Here are a few ideas:
- Give generously over and above your Annual Community Campaign support to our Israel Relief Fund. The national Federation system has already raised in excess of $600 million. With a deliberate allocations process, deep relationships with the agencies on the ground, and oversight, it’s the best way to help.
- Write and call your elected officials. Ask them to continue to support Israel and to push for the release of the hostages.
- Build relationships with our allies beyond the Jewish community. Ask them to also reach out to elected officials and to make public statements.

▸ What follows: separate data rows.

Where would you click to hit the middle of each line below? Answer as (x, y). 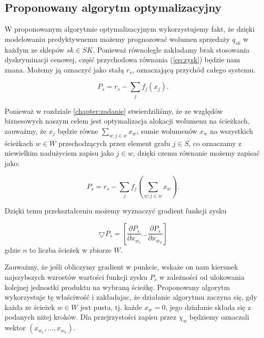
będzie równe (78, 130)
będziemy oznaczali (219, 317)
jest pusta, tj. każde (111, 307)
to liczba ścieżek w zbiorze (70, 249)
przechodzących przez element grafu (114, 143)
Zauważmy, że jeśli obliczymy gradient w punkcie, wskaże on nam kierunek (121, 267)
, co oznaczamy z (215, 143)
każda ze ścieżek (30, 307)

While my message this week is centered around Israel, I cannot write without mentioning the major uptick in antisemitism that has hit our Pittsburgh community. The graffiti scrawled at the Summerset development in Squirrel Hill was deeply hurtful. A very lengthy editorial in the Pittsburgh Post Gazette on Thursday stated: “Antisemitic intimidation demands condemnation from Pittsburgh Leaders.” While you are calling our leaders about supporting Israel and demanding the freeing of the hostages, make sure your voice is heard around antisemitism. After the October 27, 2018 attack, Pittsburgh was full of signs saying “No Place for Hate.” Let’s refresh that mantra and fight back against all forms of hate including one of its oldest forms – antisemitism.
Throughout Israel and even on our way out of the country at Ben Gurion airport, there were signs everywhere, Am Echad b’Lev Echad. It means, “One nation with one heart”. The Hebrew word Am is translated as “the nation or the people”. Now, perhaps more than ever in our lifetimes, we must be one nation, one people, with one heart.
Shabbat Shalom from Pittsburgh.
P.S. The Federation, along with others, is bringing the white Shabbat table to Schenley Plaza today. This white table with an empty seat for each of the hostages will be on display starting this afternoon until tomorrow night. Please come and bring your friends. It will be a stark reminder of all the empty Shabbat dinner seats in Israel tonight.